What you should do ▸
There is one span to output from the data below: the lines starting at the line with "Give the centre" and ending at the line with "Designed, implemented, and". Output it exactly, ends included, nothing more.

##### Input data

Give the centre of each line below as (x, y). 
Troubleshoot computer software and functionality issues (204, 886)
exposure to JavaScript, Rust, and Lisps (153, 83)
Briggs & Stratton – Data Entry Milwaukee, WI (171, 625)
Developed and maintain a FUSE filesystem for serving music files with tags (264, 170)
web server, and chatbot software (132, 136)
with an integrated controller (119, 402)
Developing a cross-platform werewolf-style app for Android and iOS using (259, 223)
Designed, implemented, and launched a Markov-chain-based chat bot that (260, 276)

##########
##### Input data

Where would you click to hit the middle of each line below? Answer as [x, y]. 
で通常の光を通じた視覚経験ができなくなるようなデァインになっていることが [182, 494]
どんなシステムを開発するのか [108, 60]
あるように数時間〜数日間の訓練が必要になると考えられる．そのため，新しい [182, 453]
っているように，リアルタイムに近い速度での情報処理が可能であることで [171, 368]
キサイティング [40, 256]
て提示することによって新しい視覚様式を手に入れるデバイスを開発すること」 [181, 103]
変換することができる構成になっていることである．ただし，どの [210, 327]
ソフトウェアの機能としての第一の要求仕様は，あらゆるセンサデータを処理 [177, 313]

##########

Response to this task ▸
Give the centre of each line below as (x, y). 
Troubleshoot computer software and functionality issues (204, 886)
exposure to JavaScript, Rust, and Lisps (153, 83)
Briggs & Stratton – Data Entry Milwaukee, WI (171, 625)
Developed and maintain a FUSE filesystem for serving music files with tags (264, 170)
web server, and chatbot software (132, 136)
with an integrated controller (119, 402)
Developing a cross-platform werewolf-style app for Android and iOS using (259, 223)
Designed, implemented, and launched a Markov-chain-based chat bot that (260, 276)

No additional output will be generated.